Requirement:
Only the lines from the top of the material through the line containing "based tools in" should be restated, each one exactly.

Entries supplied:
:::

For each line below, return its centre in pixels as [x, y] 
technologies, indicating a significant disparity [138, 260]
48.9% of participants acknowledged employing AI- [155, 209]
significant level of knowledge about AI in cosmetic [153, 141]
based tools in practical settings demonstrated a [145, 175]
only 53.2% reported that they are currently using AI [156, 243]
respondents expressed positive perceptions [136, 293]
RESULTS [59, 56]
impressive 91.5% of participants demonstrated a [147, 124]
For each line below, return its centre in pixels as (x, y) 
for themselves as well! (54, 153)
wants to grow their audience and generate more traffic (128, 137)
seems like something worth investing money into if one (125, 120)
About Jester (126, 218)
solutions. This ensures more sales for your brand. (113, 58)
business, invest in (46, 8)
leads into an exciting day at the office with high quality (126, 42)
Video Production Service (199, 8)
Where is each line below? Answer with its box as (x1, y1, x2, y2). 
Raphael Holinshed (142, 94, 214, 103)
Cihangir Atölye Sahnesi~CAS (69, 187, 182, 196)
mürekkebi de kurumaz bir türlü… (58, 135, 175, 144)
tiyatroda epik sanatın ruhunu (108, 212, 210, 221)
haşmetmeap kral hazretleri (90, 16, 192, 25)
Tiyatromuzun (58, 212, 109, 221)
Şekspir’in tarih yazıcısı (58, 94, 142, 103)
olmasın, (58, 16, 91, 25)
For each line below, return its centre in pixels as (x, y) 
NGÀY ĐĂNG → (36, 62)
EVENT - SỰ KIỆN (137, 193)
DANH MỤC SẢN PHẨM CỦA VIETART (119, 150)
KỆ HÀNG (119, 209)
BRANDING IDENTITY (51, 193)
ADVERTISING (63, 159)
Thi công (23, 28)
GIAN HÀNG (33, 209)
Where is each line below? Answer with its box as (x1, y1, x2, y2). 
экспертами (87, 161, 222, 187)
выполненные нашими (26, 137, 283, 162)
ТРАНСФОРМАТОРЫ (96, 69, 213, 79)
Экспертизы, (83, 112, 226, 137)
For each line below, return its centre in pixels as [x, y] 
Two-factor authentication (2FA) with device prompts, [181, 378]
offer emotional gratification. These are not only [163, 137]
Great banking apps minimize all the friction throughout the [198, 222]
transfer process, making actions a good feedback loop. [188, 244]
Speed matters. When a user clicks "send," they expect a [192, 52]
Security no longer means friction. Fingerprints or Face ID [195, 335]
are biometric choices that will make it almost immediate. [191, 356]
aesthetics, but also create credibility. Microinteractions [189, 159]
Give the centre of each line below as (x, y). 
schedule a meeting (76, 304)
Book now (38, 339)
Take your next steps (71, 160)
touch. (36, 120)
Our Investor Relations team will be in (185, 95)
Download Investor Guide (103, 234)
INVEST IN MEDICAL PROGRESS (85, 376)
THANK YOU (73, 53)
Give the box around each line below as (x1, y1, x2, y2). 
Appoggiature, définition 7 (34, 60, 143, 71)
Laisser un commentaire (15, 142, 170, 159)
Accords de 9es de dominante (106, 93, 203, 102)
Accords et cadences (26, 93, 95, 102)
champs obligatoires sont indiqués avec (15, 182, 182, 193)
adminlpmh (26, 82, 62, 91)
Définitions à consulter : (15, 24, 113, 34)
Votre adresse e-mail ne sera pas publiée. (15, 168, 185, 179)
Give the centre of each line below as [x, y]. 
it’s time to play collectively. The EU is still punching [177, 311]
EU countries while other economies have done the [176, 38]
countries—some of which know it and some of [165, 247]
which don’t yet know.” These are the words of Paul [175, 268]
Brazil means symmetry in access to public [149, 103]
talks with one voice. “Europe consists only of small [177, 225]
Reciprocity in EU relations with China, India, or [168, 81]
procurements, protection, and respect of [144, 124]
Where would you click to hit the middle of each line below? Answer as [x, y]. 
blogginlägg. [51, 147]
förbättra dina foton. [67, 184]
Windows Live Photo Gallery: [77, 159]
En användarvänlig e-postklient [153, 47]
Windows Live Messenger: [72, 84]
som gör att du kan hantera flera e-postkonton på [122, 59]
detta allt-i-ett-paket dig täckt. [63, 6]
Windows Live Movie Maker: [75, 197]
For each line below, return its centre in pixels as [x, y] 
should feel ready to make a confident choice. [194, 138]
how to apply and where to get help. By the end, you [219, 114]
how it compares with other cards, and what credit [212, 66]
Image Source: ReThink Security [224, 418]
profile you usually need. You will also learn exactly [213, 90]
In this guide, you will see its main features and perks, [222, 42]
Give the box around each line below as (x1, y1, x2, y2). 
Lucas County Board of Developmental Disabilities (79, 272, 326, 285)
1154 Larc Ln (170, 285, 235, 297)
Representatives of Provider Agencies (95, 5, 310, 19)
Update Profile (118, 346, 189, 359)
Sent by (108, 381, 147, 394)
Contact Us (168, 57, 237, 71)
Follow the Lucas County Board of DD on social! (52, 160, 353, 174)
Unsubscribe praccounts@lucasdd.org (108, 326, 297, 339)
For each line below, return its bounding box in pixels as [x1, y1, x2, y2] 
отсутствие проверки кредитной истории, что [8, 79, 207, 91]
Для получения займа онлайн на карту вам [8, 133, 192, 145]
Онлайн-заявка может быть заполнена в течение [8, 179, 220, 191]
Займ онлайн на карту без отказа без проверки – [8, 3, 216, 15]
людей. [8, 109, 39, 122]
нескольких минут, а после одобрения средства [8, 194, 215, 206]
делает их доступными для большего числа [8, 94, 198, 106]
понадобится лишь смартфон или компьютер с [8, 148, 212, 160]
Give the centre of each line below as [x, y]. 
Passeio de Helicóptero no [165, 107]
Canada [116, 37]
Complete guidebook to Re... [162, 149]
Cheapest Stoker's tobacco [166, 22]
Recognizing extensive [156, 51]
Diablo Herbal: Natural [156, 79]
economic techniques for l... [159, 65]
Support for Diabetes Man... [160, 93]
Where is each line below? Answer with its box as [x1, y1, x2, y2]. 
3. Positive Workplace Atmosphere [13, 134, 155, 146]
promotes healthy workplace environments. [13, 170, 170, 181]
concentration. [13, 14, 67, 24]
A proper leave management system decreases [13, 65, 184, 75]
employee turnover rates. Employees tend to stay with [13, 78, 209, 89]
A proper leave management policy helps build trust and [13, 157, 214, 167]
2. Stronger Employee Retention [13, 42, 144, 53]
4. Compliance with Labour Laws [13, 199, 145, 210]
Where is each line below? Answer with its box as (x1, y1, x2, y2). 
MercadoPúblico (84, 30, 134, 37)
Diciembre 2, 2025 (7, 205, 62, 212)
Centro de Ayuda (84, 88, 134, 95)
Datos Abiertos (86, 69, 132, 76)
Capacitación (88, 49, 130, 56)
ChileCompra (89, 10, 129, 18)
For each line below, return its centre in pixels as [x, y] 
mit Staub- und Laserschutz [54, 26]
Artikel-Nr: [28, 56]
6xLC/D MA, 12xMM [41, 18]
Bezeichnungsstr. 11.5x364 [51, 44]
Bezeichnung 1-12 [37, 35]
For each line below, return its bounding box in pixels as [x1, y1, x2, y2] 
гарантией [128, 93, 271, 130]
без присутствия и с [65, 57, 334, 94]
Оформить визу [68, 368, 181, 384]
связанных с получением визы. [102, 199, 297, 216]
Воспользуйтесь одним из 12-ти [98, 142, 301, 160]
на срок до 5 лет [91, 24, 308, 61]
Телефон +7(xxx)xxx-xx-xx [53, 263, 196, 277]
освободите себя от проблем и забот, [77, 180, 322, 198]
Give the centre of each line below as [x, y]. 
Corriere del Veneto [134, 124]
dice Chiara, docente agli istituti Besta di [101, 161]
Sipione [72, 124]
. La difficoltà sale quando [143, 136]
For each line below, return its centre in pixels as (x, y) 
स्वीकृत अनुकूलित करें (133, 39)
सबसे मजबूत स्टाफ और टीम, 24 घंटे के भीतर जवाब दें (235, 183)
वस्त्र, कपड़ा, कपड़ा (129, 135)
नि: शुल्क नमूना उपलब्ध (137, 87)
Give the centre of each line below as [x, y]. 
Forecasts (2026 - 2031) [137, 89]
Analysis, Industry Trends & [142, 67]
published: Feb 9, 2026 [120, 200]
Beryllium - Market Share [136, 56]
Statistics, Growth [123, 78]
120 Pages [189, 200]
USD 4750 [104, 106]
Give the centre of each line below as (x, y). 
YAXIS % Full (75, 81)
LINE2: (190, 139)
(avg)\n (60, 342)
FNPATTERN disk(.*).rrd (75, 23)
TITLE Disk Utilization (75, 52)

:::

Answer to the problem:
For each line below, return its centre in pixels as [x, y] 
technologies, indicating a significant disparity [138, 260]
48.9% of participants acknowledged employing AI- [155, 209]
significant level of knowledge about AI in cosmetic [153, 141]
based tools in practical settings demonstrated a [145, 175]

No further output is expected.